Мой отец превратил свое хобби — кузнечное дело — в настоящий бизнес. У него были магазинчики, где люди заказывали всевозможные товары, например для своих ферм. Если бы он захотел, то мог бы пойти дальше и повысить цены. Но мой отец был не таким.
Мы никогда не были богаты, но и я ни о чем не мечтала — разве что о нормальной жизни.
Если как настоящая миллениалка любишь холодный кофе со льдом, возьми в холодильнике.
В противном случае приготовь себе теплую кружку, устройся калачиком у окна и возьми какую-нибудь книгу в мягкой обложке, которые я положила рядом с кружкой. Чтение — это способ отвлечься, который помогает залечить все раны. Особенно, если в сюжете присутствует секс.
О, и еще есть кексы с шоколадной крошкой, испекла утром. Секс, шоколад и кофе — от такого сочетания невозможно грустить.
Бесконечно люблю тебя. В этой жизни и в следующей.
Ферн (Мама) ххх.
Записка, написанная маминым фирменным почерком, лежала на кофемашине для приготовления эспрессо. Рядом с ней стояла кружка с рисунком индейки и стопка любовных романов.
Я не хотела улыбаться. Нет повода. Но я улыбнулась. Потому что мама не изменилась за все эти годы. Она по-прежнему оставляла записки. Длинные записки. Подписывала их своим именем, а в скобках добавляла — «мама». Она все еще была собой, несмотря на горе, которое пережила, потеряв моего отца, своего лучшего друга.
Чувствуя оцепенение и не имея других дел, я последовала маминым указаниям. Сварила кофе. Съела кекс. Подошла к окну, намереваясь погрузиться в чтение любовного романа. Но потом совершила ошибку, выглянув наружу.
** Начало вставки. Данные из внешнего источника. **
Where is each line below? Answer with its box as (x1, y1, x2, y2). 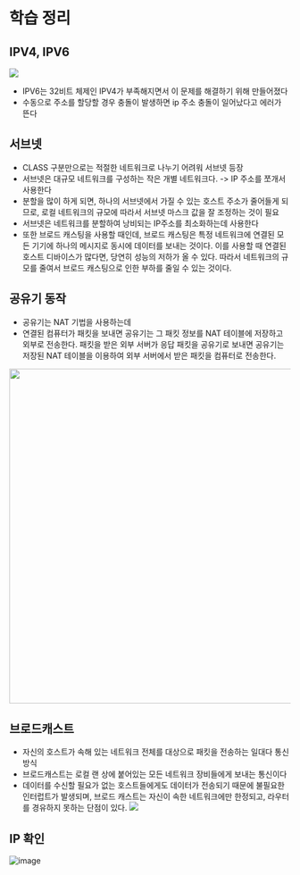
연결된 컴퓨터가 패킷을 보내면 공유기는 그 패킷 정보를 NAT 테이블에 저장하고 (21, 328, 284, 338)
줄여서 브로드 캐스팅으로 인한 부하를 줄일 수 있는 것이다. (38, 262, 232, 273)
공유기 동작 (9, 291, 67, 306)
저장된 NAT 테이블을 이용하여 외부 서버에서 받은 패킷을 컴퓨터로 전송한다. (21, 350, 277, 361)
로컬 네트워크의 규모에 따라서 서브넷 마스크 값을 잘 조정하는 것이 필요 (41, 206, 279, 217)
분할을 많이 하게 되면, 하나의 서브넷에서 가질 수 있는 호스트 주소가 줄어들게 (21, 196, 279, 206)
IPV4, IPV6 (9, 44, 70, 59)
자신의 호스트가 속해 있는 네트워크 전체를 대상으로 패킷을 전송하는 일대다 (21, 746, 273, 757)
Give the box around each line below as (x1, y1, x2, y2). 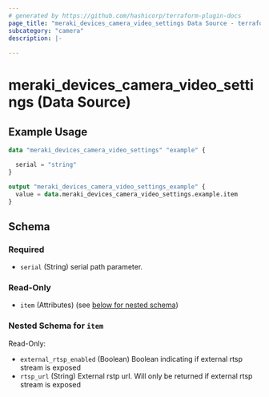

Наш дом стоял у подножия горы, вокруг которой раскинулся Нью-Хоуп. Со всех сторон нас окружали леса, а на заднем плане виднелись горы. Вокруг были разбросаны другие дома, но их огни были видны только ночью. В остальном — полное уединение. Мамин сад был утеплен, но на садовой мебели стояло множество скульптур. Феи, солнечные часы, кристаллы. Даже не знаю, какому божеству она поклоняется.
И среди всего этого было что-то еще. То, что пронзило меня насквозь.
Я уставилась на строение за домом. Все было таким же, как всегда: живые изгороди аккуратно подстрижены с обеих сторон, цветочные клумбы пусты. Но на фасаде не было следов облупления краски, стекла на окнах блестели, и я почти ожидала увидеть янтарный отблеск в кузнице.
Но ничего.
Я отбросила книгу в сторону.
Выхода нет.
Не в этой реальности с мертвым отцом, с которым я так и не смогла попрощаться, перед которым не смогла извиниться. Не в жизни, которая превратилась в ад. И не в том, что я застряла в ненавистном городе, где школьный хулиган стал местным шерифом.
ГЛАВА 3
БРОДИ
Был вечер пятницы.
В этот день мы пьем пиво в баре «Kelly's», где часто играет живая музыка. Группа, как правило, была никудышной, потому что у нас в Нью-Хоуп особо нет музыкальных талантов, и мы слишком далеко живем, к нам никто не заглядывал на гастроли.
Мы удостаивались «более-менее сносной» группой.
Сегодня вечером молодая светловолосая певица выступала в стиле кантри.
И она была более чем сносной. У нее чертовски хороший голос, и я подумал, какого черта она делает здесь, а не в Нэшвилле, подписывая контракт с каким-нибудь звукорежиссером.
К тому же она была хорошенькой. Очень хорошенькой. Хотя, на мой взгляд, слишком юной и худощавой.